# Work required:
Count the lines in the entries below that mention the string "Contact", then write that number by itself.

# Data in this exercise:
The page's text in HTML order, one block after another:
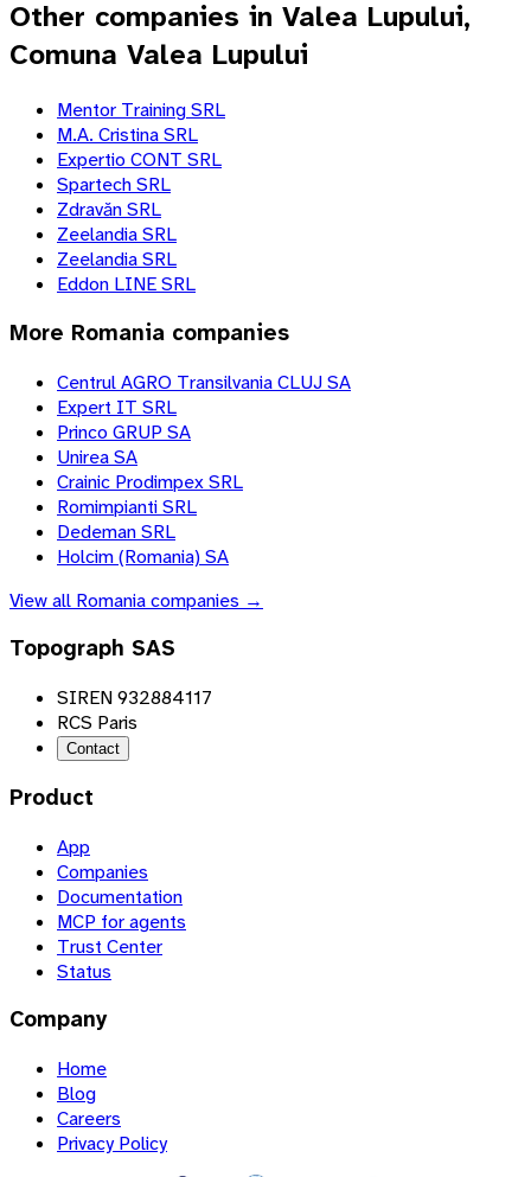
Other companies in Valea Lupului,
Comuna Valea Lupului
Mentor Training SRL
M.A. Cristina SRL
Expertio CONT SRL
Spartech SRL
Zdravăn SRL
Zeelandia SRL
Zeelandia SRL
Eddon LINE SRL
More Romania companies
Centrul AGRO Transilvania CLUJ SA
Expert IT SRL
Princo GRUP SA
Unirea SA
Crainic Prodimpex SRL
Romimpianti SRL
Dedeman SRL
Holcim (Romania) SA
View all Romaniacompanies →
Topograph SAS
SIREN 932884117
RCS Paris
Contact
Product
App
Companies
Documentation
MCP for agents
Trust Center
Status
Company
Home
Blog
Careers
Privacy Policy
--
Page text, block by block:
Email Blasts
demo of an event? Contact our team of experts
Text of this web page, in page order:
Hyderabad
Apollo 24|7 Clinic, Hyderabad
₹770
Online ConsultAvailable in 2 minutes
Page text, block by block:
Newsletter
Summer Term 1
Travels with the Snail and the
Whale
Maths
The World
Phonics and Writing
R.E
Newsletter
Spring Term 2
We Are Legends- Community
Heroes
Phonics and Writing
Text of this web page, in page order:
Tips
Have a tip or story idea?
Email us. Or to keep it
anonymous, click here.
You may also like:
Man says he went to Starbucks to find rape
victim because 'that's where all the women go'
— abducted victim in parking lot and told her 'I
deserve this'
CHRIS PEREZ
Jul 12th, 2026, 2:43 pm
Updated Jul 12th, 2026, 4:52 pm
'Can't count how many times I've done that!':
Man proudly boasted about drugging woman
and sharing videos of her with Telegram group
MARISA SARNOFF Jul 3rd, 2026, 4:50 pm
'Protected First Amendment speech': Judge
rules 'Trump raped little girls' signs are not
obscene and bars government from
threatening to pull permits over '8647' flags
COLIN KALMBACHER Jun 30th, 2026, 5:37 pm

# Expected answer:
2